The ribbon-like form of the disease is characterized by the formation of calcinates in the form of plaques of a porous structure in the zone of the palpebral slit at the level of the anterior boundary membrane. To establish the etiology, it is necessary to determine the level of calcium and uric acid in the blood. In bullous keratopathy, the condition of the cornea should be assessed for defects in the surface layer. By the method of angiography with fluorescein, cystic edema of the macula can be detected. With the help of tonometry, it is necessary to determine the degree of increase in intraocular pressure. Lipoid and cordarone keratopathy are accompanied by the appearance of pathological inclusions in epithelial cells, which is caused by the accumulation of metabolic products of the drug or lipid metabolism. Their presence can be confirmed by electron microscopy. All patients need to determine visual acuity by visiometry and assess the condition of the fundus by ophthalmoscopy.
In all forms of keratopathy, therapeutic measures should begin with etiotropic therapy of the underlying disease. Pathogenetic treatment is reduced to moisturizing the cornea (in the absence of defects) with artificial tear preparations and moisturizing ointments. With filamentous keratopathy, removal of pathological formations under regional anesthesia is indicated. With a ribbon-like shape, it is necessary to remove the plaque with the subsequent use of antibiotics. Damage to the cornea due to drying requires the application of a special bandage that will keep the eyelids closed until the elimination of the underlying disease (ectropion, lagophthalmos).
The tactics of treatment of neurotrophic keratopathy depends on the results of biomicroscopy. When spot injuries are detected, the use of artificial tear preparations is recommended. A small defect can be eliminated by topical application of erythromycin ointment and a pressure bandage for 24 hours. Next, the ointment is used 3-4 times a day for 4 days. If an infected corneal ulcer is detected, antibacterial therapy should be prescribed against the background of mydriatics. Treatment of corneal injuries of thermal or ultraviolet origin includes the local use of M-cholinoblockers, sympathomimetics and antibacterial ointment, as well as bandages for 24 hours. With severe pain syndrome, oral administration of analgesics is indicated.

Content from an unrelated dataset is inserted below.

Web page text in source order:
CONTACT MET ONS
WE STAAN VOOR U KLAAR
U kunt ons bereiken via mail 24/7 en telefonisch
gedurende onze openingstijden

The moderate and severe form of Tigeson’s keratopathy is an indication for the appointment of topical glucocorticosteroids or the use of therapeutic contact lenses. In case of bullous corneal lesion, sodium chloride drops are recommended for relieving edema and anti-glaucoma drugs with increased intraocular pressure. Progressive decrease in visual acuity requires corneal transplantation.
Prognosis and prevention
Specific measures for the prevention of keratopathy have not been developed. Patients are advised to monitor eye hygiene. With prolonged visual load, special means should be used to moisturize the cornea, do gymnastics and short breaks. Patients with a genetic predisposition or when taking Cordarone for 6 months need to be examined by an ophthalmologist 2 times a year.
With timely treatment, the prognosis for keratopathy is favorable for life and work capacity. The progression of pathology can be the cause of complete loss of vision, which leads to disability of the patient.